Him Who or He Who?

Here’s what almost all of us do when we read a sentence whose grammar just doesn’t seem quite right: we read the sentence aloud again, ask ourselves if it sounds right, then maybe tilt our head and read it still one more time, and finally come to the conclusion that we’re just not sure—or worse, come to the conclusion that because it doesn’t sound right it can’t be correct.

I witnessed this protocol the other day when a friend asked me about this sentence by the American philosopher Henry David Thoreau (from his essay “Life Without Principle”): Do not hire a man who does your work for money, but him who does it for love of it. The wisdom and sanity of the principle aside, what are we do to grammatically with the words him who does it? Those words, and particularly the pronoun him, stumbled my friend, not for the present concern over gender, but for the choice of grammatical case: him who instead of he who? Let’s sort this out.

A great name will not guarantee correct grammar, but in fact Thoreau here (no surprise) got his grammar right. To see why that’s true, let’s begin, as ever, by determining the number of clauses which comprise the statement in order to get our bearings. Thoreau composed a fairly involved complex sentence of three clauses. The first independent clause (do not hire) is an imperative, a direct command to the reader, and so we won’t find the regular subject-verb combination neatly laid out. Except for emphasis or clarification, imperatives in English do not include the subject, and so here we have as a direct and negative direction to the reader do not hire, not you do not hire. After that first independent clause, the sentence moves out with two subordinate clauses beginning, who does your work and who does it.

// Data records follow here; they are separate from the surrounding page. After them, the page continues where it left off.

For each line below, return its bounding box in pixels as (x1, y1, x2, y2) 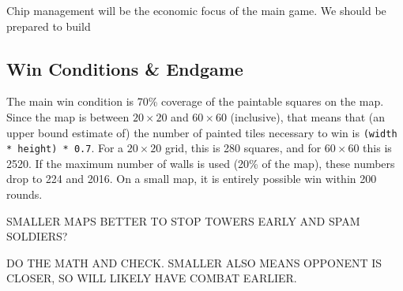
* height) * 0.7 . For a (6, 140, 124, 156)
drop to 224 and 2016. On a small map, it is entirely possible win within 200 (6, 170, 377, 187)
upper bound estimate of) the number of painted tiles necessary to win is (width (6, 124, 397, 140)
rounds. (6, 186, 43, 203)
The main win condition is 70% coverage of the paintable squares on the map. (6, 93, 384, 110)
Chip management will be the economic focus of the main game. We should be (6, 2, 386, 18)
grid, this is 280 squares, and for (164, 140, 322, 156)
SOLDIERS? (6, 228, 68, 244)

Now the two subordinate clauses here each begin with the relative pronoun who. The purpose of a relative pronoun is to refer indirectly in one clause to a noun that has been named directly in a previous clause. In Thoreau’s sentence, the two instances of who both refer logically to the noun man in the first clause, and the form each takes (who, not whom or whose) is determined by the use of the relative pronoun in its own clause. This is a master rule in English grammar. Thoreau wrote who does because the relative pronoun who is standing as the subject of the verb does; it is in what is called the nominative case of the pronoun, and another master rule of English is that subjects are in the nominative case.

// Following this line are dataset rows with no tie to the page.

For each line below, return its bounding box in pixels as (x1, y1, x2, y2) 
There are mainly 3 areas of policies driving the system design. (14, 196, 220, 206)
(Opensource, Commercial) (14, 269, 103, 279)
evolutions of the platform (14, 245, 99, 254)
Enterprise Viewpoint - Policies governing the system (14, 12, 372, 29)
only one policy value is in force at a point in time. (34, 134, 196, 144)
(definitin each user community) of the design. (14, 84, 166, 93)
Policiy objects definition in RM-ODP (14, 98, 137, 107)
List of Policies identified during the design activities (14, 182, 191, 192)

My friend’s ear alerted him to a potential problem, though, when it heard him in proximity to who. The ear works by association to find meaning in flow and rhythm, and when it registered him who together, it raised the alarm over a potential problem: we say he who, not him who. But the ear is not a logical faculty of human nature; it works connectively, not logically, and so it is neither sensitive to nor sympathetic with all the sectionalizing that grammar and logic require. It serves an equally important but very different function in language, and if we appeal to it where its genius does not apply, we will turn ourselves onto the wrong path in understanding the construction—a logical undertaking—of a sentence.

Hearing him who together conflates two different grammatical sections, and that’s what caused the problem in analyzing Thoreau’s sentence. The pronoun him is a second object of the verb hire, and so missing between the conjunction but and the pronoun him is the verb hire again. Thoreau has employed a rhetorical device called ellipsis, the intentional omitting a word to heighten the point and effect of the statement. To read him who together, then, and appeal to the ear for grammatical warrant is to associate the last word of an elliptical clause (him) with the first word of a following relative clause (who), and that is to cross grammatical boundaries, the very mark of the sectionalizing tendency so counter to the ear, with its sharp attention to sound and rhythm and flow. But therein lies the art of language for writer and reader both: to somehow bring opposites together within the limits which an art imposes. And if we can do that, like Thoreau, we’re really doing something.